------ SOURCE MATERIAL
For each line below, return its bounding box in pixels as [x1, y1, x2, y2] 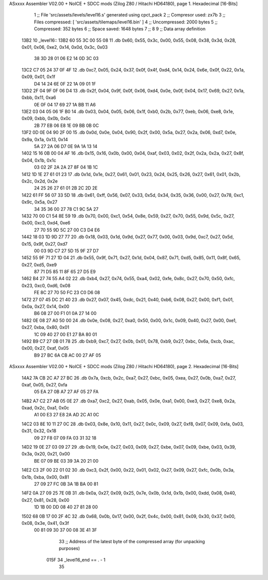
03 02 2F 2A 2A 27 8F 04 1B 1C [34, 164, 98, 170]
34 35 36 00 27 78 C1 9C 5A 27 [34, 206, 99, 212]
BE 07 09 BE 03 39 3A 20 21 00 [34, 458, 99, 464]
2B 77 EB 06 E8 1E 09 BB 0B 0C [34, 122, 99, 128]
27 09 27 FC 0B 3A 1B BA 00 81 [34, 481, 99, 487]
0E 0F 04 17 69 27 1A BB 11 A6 [34, 101, 96, 107]
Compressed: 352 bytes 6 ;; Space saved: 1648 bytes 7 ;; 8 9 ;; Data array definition [34, 26, 206, 32]
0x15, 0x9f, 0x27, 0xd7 [21, 241, 68, 247]
------------
Your task is to set down the records shown above exactly, minus any pictures.

For each line below, return its bounding box in pixels as [x1, y1, x2, y2] 
03 02 2F 2A 2A 27 8F 04 1B 1C [34, 164, 98, 170]
34 35 36 00 27 78 C1 9C 5A 27 [34, 206, 99, 212]
BE 07 09 BE 03 39 3A 20 21 00 [34, 458, 99, 464]
2B 77 EB 06 E8 1E 09 BB 0B 0C [34, 122, 99, 128]
27 09 27 FC 0B 3A 1B BA 00 81 [34, 481, 99, 487]
0E 0F 04 17 69 27 1A BB 11 A6 [34, 101, 96, 107]
Compressed: 352 bytes 6 ;; Space saved: 1648 bytes 7 ;; 8 9 ;; Data array definition [34, 26, 206, 32]
0x15, 0x9f, 0x27, 0xd7 [21, 241, 68, 247]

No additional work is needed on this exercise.